# Pleasant Hill Spillway Saugeye



## ODNR3723 (Apr 12, 2007)

Fished P-Hill this morning and this evening. Got there at around 0630 this morning and managed to catch 2 legally. Snagged 6-10 more. Had to go help collect sap for maple syrup so i bugged out. I went back down at around 1500 and fished until just after dark. Nothing but snagged fish. Water is back down and it seems to have given the fish lock jaw. Did see 2 caught.


----------



## SummersOff (Feb 11, 2007)

what are you using for bait? just a jig?


----------



## bountyhunter (Apr 28, 2004)

have not been there in twenty yrs , do you still have to walk down the dam hill ?, used to catch white bass there when the dogwood trees bloomed. I could tell you a muskie story but its a long one.


----------



## legendaryyaj (Nov 1, 2005)

bountyhunter said:


> I could tell you a muskie story but its a long one.


Do tell. Winter has been a long one.


----------



## ODNR3723 (Apr 12, 2007)

I was only throwing jigs. Green and chartreuse.

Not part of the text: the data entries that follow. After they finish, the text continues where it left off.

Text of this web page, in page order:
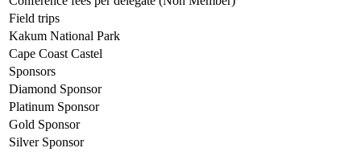
Field trips
Kakum National Park
Cape Coast Castel
Sponsors
Diamond Sponsor
Platinum Sponsor
Gold Sponsor
Silver Sponsor
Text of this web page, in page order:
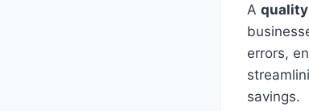
A
errors,
savings.
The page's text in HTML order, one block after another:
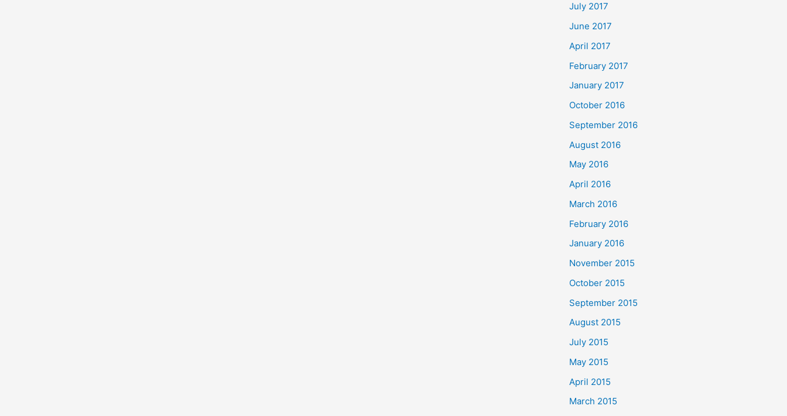
July 2017
June 2017
April 2017
February 2017
January 2017
October 2016
September 2016
August 2016
May 2016
April 2016
March 2016
February 2016
January 2016
November 2015
October 2015
September 2015
August 2015
July 2015
May 2015
April 2015
March 2015
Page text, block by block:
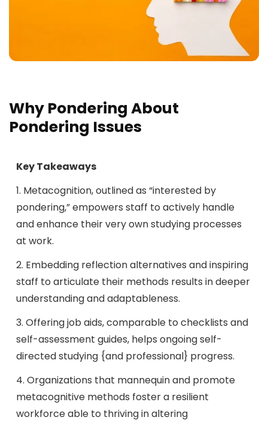
Why Pondering About
Pondering Issues
Key Takeaways
1. Metacognition, outlined as “interested by
pondering,” empowers staff to actively handle
and enhance their very own studying processes
at work.
2. Embedding reflection alternatives and inspiring
staff to articulate their methods results in deeper
understanding and adaptableness.
3. Offering job aids, comparable to checklists and
self-assessment guides, helps ongoing self-
directed studying {and professional} progress.
4. Organizations that mannequin and promote
metacognitive methods foster a resilient
workforce able to thriving in altering
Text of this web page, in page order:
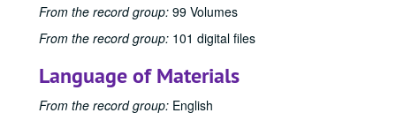
From the record group: 99 Volumes
From the record group: 101 digital files
Language of Materials
From the record group: English
1955 Emersonian
1956 Emersonian, 1956
1958 Emersonian, 1958
1959 Emersonian, 1959
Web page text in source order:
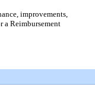
improvements,
a Reimbursement
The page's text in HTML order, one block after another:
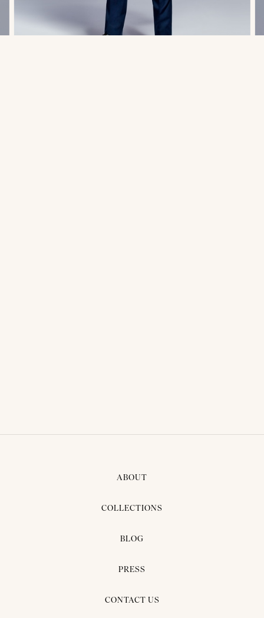
ABOUT
COLLECTIONS
BLOG
PRESS
CONTACT US
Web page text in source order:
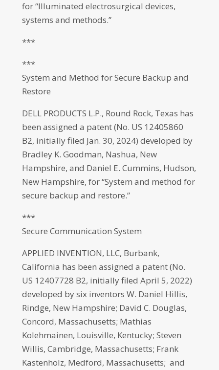
for “Illuminated electrosurgical devices,
systems and methods.”
***
***
System and Method for Secure Backup and
Restore
DELL PRODUCTS L.P., Round Rock, Texas has
been assigned a patent (No. US 12405860
B2, initially filed Jan. 30, 2024) developed by
Bradley K. Goodman, Nashua, New
Hampshire, and Daniel E. Cummins, Hudson,
New Hampshire, for “System and method for
secure backup and restore.”
***
Secure Communication System
APPLIED INVENTION, LLC, Burbank,
California has been assigned a patent (No.
US 12407728 B2, initially filed April 5, 2022)
developed by six inventors W. Daniel Hillis,
Rindge, New Hampshire; David C. Douglas,
Concord, Massachusetts; Mathias
Kolehmainen, Louisville, Kentucky; Steven
Willis, Cambridge, Massachusetts; Frank
Kastenholz, Medford, Massachusetts; and
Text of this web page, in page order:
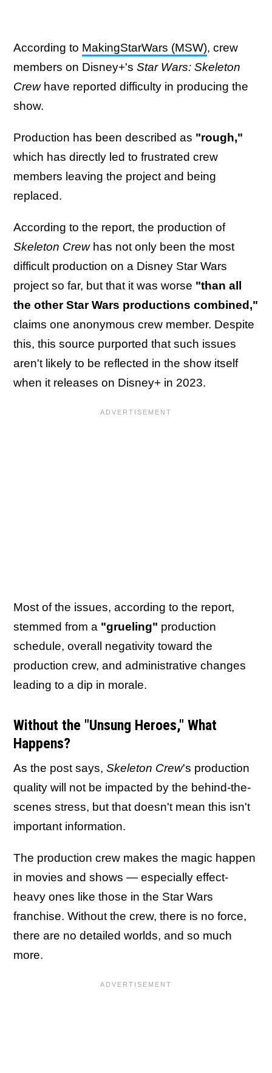
According to MakingStarWars (MSW), crew
members on Disney+'s Star Wars: Skeleton
Crewhave reported difficulty in producing the
show.
Production has been described as "rough,"
which has directly led to frustrated crew
members leaving the project and being
replaced.
According to the report, the production of
Skeleton Crewhas not only been the most
difficult production on a Disney Star Wars
project so far, but that it was worse "than all
the other Star Wars productions combined,"
claims one anonymous crew member. Despite
this, this source purported that such issues
aren't likely to be reflected in the show itself
when it releases on Disney+ in 2023.
Most of the issues, according to the report,
stemmed from a "grueling" production
schedule, overall negativity toward the
production crew, and administrative changes
leading to a dip in morale.
Without the "Unsung Heroes," What
Happens?
As the post says, Skeleton Crew's production
quality will not be impacted by the behind-the-
scenes stress, but that doesn't mean this isn't
important information.
The production crew makes the magic happen
in movies and shows — especially effect-
heavy ones like those in the Star Wars
franchise. Without the crew, there is no force,
there are no detailed worlds, and so much
more.
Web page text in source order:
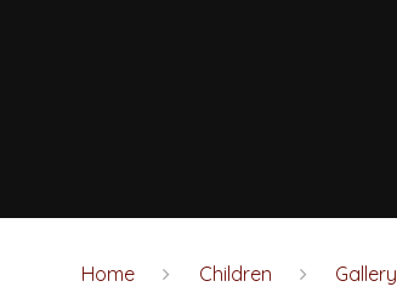
Home Children Gallery
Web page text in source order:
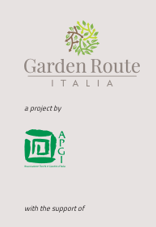
a project by
with the support of
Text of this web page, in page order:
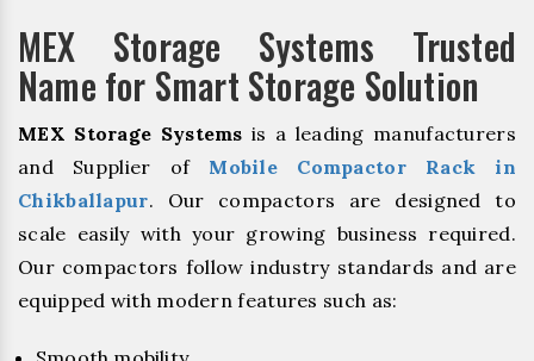
MEX Storage Systems Trusted
Name for Smart Storage Solution
MEX Storage Systems is a leading manufacturers
and Supplier of Mobile Compactor Rack in
Chikballapur. Our compactors are designed to
scale easily with your growing business required.
Our compactors follow industry standards and are
equipped with modern features such as:

Some other guys were throwing cranks and did catch 2 that i saw.


----------



## BigBag (Jan 11, 2009)

I will be down there tonight, hopefully they are hungry....
Fishing from about 3 until 7,


----------



## BigDog68 (Jan 1, 2009)

Has anyone fished Pleasant Hill Dam in the past few days ? If so, have any luck ?


----------



## BigDog68 (Jan 1, 2009)

ODNR3723 said:


> I was only throwing jigs. Green and chartreuse. Some other guys were throwing cranks and did catch 2 that i saw.



Hey ODNR3723, I see you live in Mount Vernon....My brother lives in Mount Vernon and is the district maintenance supervisor at walmart. He is also a member of the nafc ohio chapter. Do you work for ODNR ? How often do you get to Pleasant Hill dam ? I used to go there 2-3 times a week. The last time I went, got skunked....Thinking about trying it out in a couple days. Have a good one. BD


----------



## BrianSipe17 (Aug 5, 2006)

bountyhunter said:


> have not been there in twenty yrs , do you still have to walk down the dam hill ?, used to catch white bass there when the dogwood trees bloomed. I could tell you a muskie story but its a long one.


You can park by the covered bridge and walk up along the river to the spillway, if the big hill is too steep for you to handle.


----------



## BigDog68 (Jan 1, 2009)

You can also park on top of the dam on the north side the hill is not as steep as it is right beside the dam where the steps are. I have made that walk from the covered bridge many,many times over the past 20 some years and now if i do it, i'm too tired to fish by the time I get to the dam... LOL. Guess that comes along with getting older.


----------